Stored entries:
#####

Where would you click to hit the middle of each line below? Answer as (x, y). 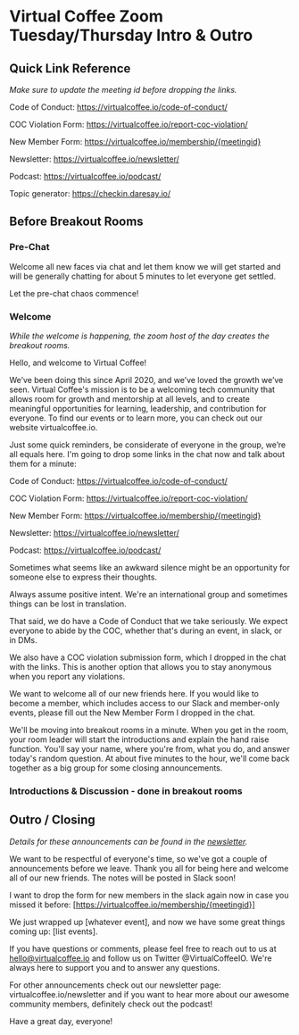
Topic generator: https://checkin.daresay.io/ (90, 193)
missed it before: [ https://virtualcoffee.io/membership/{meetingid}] (133, 905)
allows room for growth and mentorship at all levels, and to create (129, 398)
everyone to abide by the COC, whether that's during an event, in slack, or (146, 630)
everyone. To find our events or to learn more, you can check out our (136, 418)
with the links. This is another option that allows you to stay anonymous (141, 666)
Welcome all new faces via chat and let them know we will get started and (145, 266)
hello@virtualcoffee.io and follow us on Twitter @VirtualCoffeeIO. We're (141, 958)
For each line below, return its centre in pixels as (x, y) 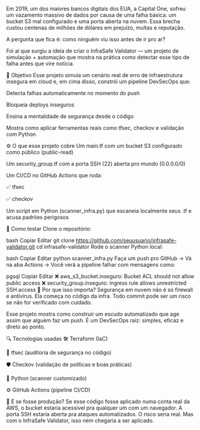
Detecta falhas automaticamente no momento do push (73, 93)
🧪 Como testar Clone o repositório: (49, 229)
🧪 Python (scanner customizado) (47, 378)
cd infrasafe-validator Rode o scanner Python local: (99, 247)
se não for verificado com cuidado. (49, 302)
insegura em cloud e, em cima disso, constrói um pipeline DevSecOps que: (99, 81)
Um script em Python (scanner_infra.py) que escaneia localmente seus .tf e (99, 211)
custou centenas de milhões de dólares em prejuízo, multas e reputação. (96, 28)
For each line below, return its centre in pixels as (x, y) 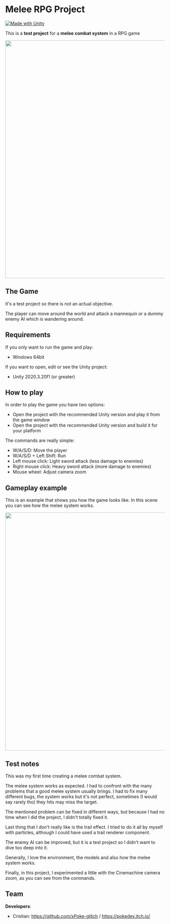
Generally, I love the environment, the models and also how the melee (78, 858)
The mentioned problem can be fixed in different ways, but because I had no (85, 812)
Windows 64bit (28, 357)
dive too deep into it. (27, 848)
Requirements (28, 335)
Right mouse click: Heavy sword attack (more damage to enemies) (82, 467)
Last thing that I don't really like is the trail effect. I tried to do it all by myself (84, 827)
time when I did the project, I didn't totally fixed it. (57, 817)
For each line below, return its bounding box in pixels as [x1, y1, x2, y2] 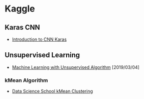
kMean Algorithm [5, 76, 48, 83]
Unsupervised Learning [5, 51, 80, 59]
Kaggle [5, 3, 36, 15]
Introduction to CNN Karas [12, 36, 67, 42]
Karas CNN [5, 23, 41, 32]
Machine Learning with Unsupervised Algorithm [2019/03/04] [12, 64, 140, 70]
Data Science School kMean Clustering [12, 88, 93, 94]
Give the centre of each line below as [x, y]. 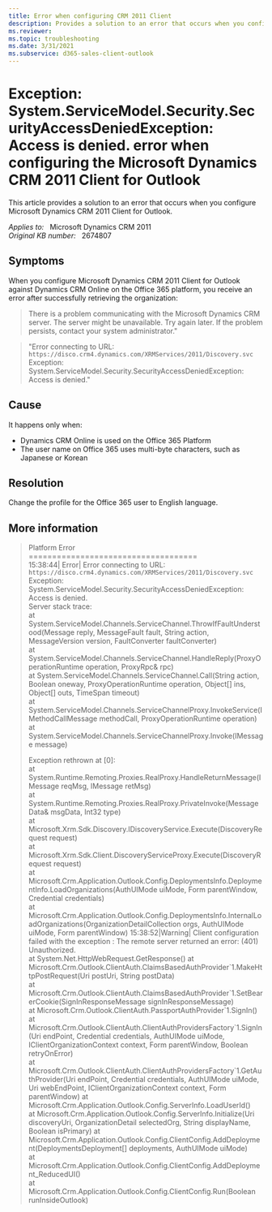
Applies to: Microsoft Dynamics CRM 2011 [80, 226]
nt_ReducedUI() [54, 1175]
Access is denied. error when [109, 146]
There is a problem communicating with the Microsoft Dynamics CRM [144, 313]
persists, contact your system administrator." [103, 330]
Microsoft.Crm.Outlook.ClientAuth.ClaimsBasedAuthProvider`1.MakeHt [145, 968]
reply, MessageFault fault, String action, [143, 632]
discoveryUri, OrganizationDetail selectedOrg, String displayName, [139, 1123]
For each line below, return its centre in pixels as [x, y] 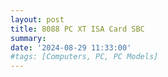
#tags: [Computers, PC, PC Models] [84, 57]
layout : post [37, 19]
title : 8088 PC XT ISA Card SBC [77, 29]
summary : [28, 38]
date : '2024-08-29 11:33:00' [71, 47]
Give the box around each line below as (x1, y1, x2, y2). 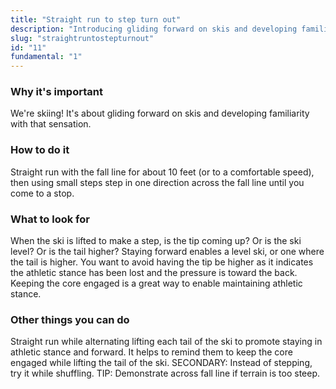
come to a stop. (10, 187, 75, 199)
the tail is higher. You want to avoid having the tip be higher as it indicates (10, 256, 314, 268)
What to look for (10, 212, 90, 226)
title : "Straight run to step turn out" (10, 14, 182, 25)
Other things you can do (10, 312, 130, 326)
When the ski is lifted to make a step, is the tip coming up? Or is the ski (10, 235, 302, 247)
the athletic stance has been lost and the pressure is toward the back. (10, 267, 298, 279)
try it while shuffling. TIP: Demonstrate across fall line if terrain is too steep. (10, 367, 321, 380)
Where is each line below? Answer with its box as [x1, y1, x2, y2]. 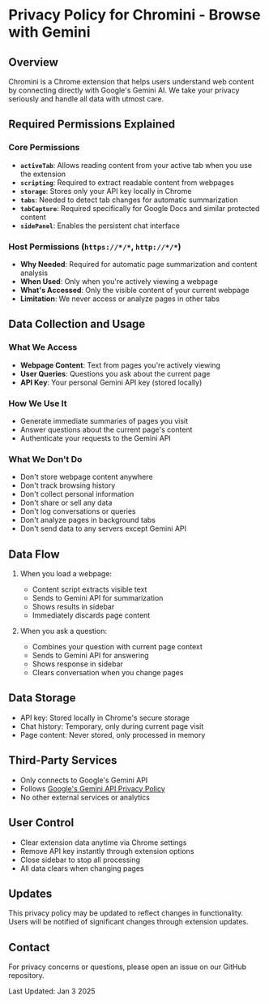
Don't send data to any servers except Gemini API [19, 524, 187, 533]
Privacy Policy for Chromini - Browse [8, 6, 261, 24]
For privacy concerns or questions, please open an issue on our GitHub [8, 962, 247, 972]
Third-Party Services [8, 753, 117, 768]
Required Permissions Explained [8, 118, 176, 131]
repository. [8, 971, 45, 980]
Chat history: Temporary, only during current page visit [19, 721, 204, 731]
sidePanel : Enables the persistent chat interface [19, 221, 181, 231]
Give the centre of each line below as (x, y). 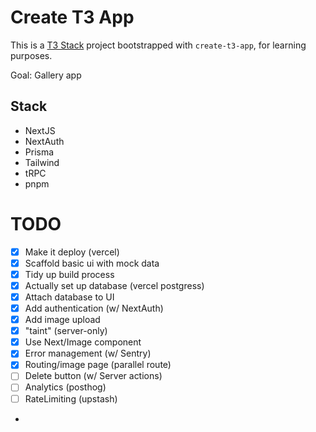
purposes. (31, 55)
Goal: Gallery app (46, 75)
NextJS (40, 130)
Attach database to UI (69, 297)
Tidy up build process (69, 274)
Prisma (39, 152)
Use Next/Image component (83, 342)
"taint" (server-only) (66, 331)
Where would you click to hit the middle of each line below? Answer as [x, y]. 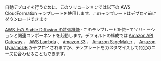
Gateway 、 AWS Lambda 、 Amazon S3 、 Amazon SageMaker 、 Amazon [80, 42]
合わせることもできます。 [43, 54]
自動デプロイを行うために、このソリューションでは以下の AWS [68, 7]
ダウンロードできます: [27, 19]
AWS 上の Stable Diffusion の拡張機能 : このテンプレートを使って [70, 30]
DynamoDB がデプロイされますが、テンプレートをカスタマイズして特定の [78, 48]
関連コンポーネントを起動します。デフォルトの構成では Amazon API [86, 36]
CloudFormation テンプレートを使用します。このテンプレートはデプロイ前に [81, 13]
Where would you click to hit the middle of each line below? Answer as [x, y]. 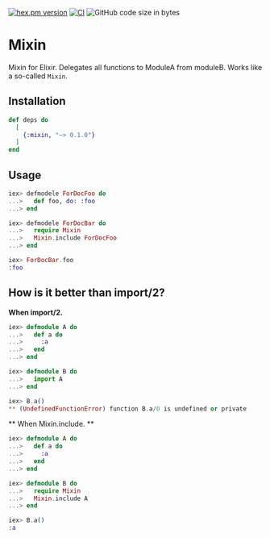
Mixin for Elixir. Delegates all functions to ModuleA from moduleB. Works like [135, 67]
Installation [37, 101]
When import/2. [35, 312]
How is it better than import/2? [87, 293]
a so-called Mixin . [38, 76]
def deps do [28, 120]
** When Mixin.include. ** [51, 424]
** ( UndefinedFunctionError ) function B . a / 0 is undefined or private [128, 409]
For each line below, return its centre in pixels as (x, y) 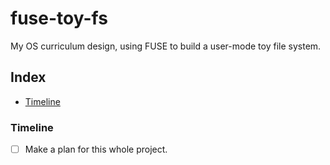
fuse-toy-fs (59, 18)
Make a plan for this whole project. (96, 149)
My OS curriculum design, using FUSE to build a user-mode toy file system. (166, 46)
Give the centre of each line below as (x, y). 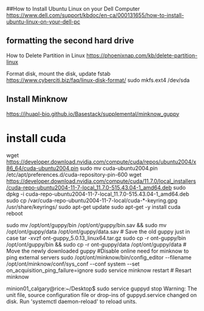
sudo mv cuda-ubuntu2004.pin (119, 168)
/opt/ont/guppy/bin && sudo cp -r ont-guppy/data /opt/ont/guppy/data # (97, 244)
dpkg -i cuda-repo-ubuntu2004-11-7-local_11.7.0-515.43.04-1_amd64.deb (98, 194)
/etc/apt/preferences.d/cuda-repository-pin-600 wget (74, 174)
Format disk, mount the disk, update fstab (59, 73)
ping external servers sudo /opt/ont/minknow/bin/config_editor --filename (99, 257)
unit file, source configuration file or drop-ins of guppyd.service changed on (102, 295)
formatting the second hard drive (70, 41)
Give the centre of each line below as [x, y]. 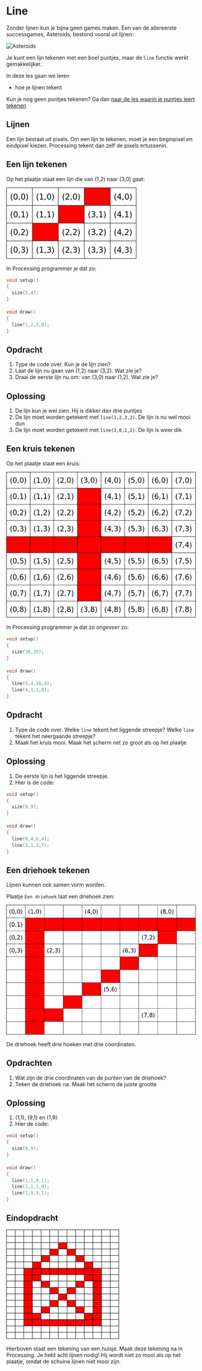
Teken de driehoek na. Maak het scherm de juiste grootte [86, 1084]
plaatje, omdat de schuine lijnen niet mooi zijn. [64, 1361]
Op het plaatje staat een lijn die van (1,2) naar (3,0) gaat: [76, 179]
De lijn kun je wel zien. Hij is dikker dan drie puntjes [78, 411]
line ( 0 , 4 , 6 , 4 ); [31, 839]
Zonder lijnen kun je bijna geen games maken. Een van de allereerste [92, 28]
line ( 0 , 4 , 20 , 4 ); [32, 684]
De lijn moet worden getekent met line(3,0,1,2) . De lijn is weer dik [98, 430]
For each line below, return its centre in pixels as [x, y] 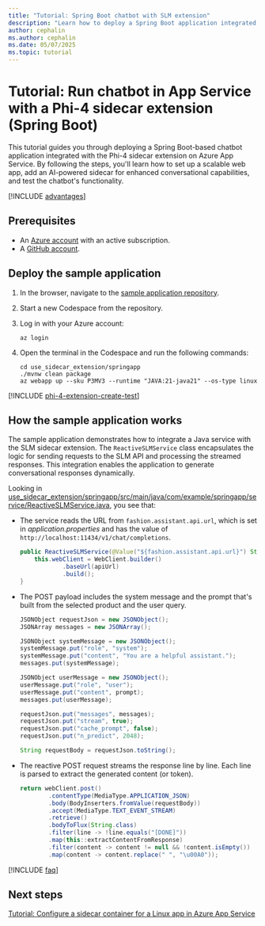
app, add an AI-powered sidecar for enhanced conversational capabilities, [129, 172]
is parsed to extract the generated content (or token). [106, 774]
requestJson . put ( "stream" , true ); [76, 722]
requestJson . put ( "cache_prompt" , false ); [89, 729]
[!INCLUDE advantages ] [47, 196]
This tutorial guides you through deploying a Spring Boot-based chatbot [125, 147]
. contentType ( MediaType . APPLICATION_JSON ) [119, 796]
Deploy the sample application [85, 274]
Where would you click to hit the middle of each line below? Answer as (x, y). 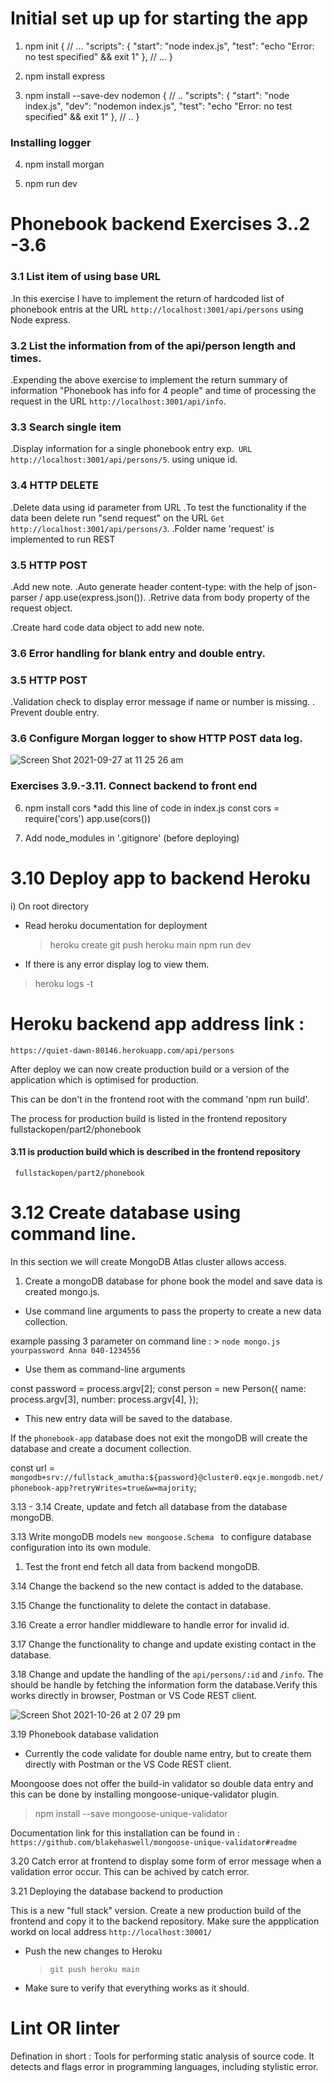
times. (26, 358)
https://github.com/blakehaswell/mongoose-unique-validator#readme (154, 1842)
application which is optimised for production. (104, 1079)
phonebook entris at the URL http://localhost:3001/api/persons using (157, 309)
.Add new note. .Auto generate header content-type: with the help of (151, 586)
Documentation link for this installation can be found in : (125, 1833)
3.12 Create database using (126, 1212)
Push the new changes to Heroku (93, 1951)

#####

Pull every line containing "Microsoft" out of the data above.

▶ [RESULT OF THE EXERCISE]
Applies to: Microsoft Dynamics CRM 2011 [80, 226]
There is a problem communicating with the Microsoft Dynamics CRM [144, 313]
Microsoft.Crm.Outlook.ClientAuth.ClaimsBasedAuthProvider`1.MakeHt [145, 968]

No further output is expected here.